The Citizen / Charlotte Citizen
- Type: Weekly Newspaper
- Owner: National Trust for Local News
- Publisher: Greg Popa
- Editor: Lisa Scagliotti
- Founded: 2006
- Headquarters: 233 Falls Road, Charlotte, VT 05482 United States
- Circulation: 4,500 (as of 2023)
- Website: http://www.thecitizenvt.com/

= The Citizen (Vermont) =

Newspaper in Vermont, United States

The Citizen is a weekly newspaper serving Charlotte, Vermont and Hinesburg, Vermont. It is published every Thursday and has a circulation of 4,500. It is owned by the National Trust for Local News.

== History ==
The newspaper was established in 2006 as the Charlotte Citizen, but changed its name to The Citizen in 2011 to accommodate its expansion into neighboring Hinesburg, Vermont.

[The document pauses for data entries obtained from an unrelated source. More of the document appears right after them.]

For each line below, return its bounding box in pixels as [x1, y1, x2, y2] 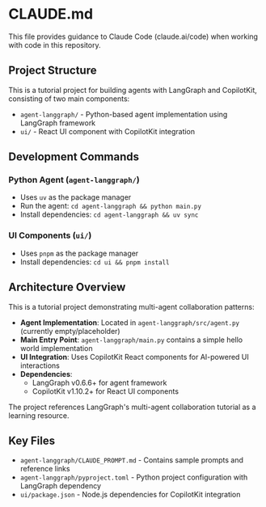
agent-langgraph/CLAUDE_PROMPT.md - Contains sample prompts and [19, 455, 244, 465]
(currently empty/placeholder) [19, 326, 120, 336]
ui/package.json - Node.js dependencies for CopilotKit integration [19, 490, 241, 500]
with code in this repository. [8, 40, 101, 49]
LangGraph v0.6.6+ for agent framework [32, 378, 167, 387]
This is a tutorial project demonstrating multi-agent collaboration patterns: [8, 302, 255, 311]
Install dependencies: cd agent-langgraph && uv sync [19, 209, 199, 219]
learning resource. [8, 410, 70, 420]
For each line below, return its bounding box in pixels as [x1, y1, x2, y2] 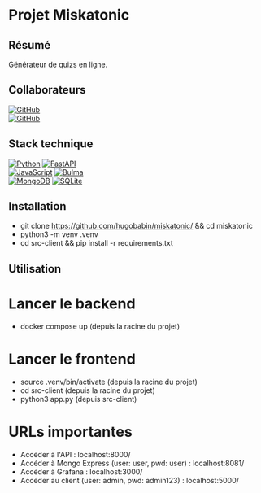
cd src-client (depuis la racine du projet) [20, 385, 156, 395]
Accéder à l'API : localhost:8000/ [20, 449, 132, 459]
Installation [8, 199, 67, 213]
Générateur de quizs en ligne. [8, 59, 108, 69]
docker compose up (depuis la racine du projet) [20, 321, 181, 331]
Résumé [8, 38, 51, 52]
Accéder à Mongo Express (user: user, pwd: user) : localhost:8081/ [20, 458, 245, 468]
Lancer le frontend [8, 350, 136, 368]
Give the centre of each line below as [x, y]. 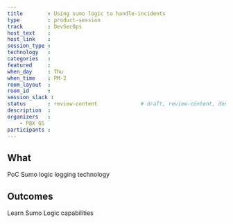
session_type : [29, 46]
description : [29, 110]
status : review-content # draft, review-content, [111, 104]
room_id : [29, 91]
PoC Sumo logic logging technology [58, 175]
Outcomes [30, 196]
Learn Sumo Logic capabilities [50, 213]
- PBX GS [32, 123]
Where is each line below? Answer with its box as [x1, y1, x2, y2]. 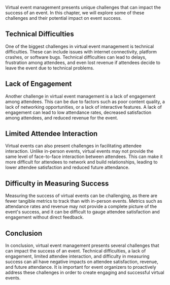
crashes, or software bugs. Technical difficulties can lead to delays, [5, 54, 147, 60]
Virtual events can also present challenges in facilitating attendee [5, 143, 142, 149]
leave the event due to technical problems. [5, 65, 94, 71]
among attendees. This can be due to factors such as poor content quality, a [5, 99, 165, 105]
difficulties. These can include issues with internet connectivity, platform [5, 48, 157, 55]
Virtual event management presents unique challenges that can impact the [5, 5, 161, 10]
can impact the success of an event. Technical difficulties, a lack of [5, 248, 146, 254]
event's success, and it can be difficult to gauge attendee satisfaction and [5, 209, 160, 215]

The paper was part of Wind Ridge Publishing, owned by Holly Johnson. In 2015, Wind Ridge Publishing, which owned The Citizen and Shelburne News, moved its printing operations to Vermont.

In 2017, the Citizen was purchased by the Stowe Reporter Group, under publisher Greg Popa. In January 2019, the Stowe Reporter Group was renamed Vermont Community Newspaper Group. In September 2026, the company was acquired by the National Trust for Local News.